I have a sample of my data as follows:
id = c(1, 2, 3, 4, 5, 1, 4, 7, 8, 3)
date = c("2020-12-31", "2020-12-31", "2020-12-31", "2020-12-31",
"2020-12-31", "01-01-2021", "01-01-2021", "01-01-2021", "01-01-2021",
"01-01-2021")
total = c(1, 4, 4, 15, 0, 12, 1, 1, 1, 0)

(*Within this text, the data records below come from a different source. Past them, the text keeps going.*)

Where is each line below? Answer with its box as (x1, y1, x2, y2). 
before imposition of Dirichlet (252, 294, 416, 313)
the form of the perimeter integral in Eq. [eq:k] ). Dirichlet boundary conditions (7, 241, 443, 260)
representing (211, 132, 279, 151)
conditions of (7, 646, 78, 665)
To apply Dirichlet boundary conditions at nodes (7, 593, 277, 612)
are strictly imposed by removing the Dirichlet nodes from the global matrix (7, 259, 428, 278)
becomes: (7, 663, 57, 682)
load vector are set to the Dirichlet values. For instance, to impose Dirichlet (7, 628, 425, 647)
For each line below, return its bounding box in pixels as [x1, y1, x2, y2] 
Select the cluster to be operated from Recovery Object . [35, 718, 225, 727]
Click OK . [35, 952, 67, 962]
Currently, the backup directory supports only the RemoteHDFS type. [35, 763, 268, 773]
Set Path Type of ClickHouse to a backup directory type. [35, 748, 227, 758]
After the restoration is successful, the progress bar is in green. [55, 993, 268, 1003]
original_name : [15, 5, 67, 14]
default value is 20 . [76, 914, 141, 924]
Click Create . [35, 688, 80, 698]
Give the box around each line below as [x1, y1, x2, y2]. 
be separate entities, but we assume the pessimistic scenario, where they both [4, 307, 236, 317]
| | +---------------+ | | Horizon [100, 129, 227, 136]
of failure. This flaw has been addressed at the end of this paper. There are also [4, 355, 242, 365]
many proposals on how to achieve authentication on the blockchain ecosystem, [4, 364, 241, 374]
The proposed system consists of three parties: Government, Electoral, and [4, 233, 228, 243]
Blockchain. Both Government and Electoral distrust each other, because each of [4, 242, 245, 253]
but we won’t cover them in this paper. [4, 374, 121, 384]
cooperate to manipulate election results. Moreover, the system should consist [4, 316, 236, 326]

data = data.frame(id, date, total)
I am trying to count how many times a "total" value occurs per date. So for example, for the date "2020-12-31"
the value 4
occurs twice but the value 1
only occurs once as it does for 15
and 0
for this date. And then for the date "01-01-2021"
the value 1
occurs three times and so on. Essentially I would like the out to result in:
day = c("2020-12-31", "01-01-2021")
one = c(1, 3)
two = c(0, 0)
three = c(0, 0)
four = c(2, 0)
five = c( 0, 0)
six = c(0, 0)
seven = c(0,0)
eight = c(0, 0)
nine = c(0,0)
ten = c(0,0)
eleven = c(0,0)
twelve = c(0,1)
thirteen = c(0,0)
fourteen = c(0,0)
fifteen = c(1,0)
df = data.frame(day, one, two, three, four, five, six, seven, eight, nine, ten, eleven, twelve, thirteen,
fourteen, fifteen)
so one column for the date and then the next 15 columns represent the number I am counting. (there are more dates for my data i just have not put them all in my example)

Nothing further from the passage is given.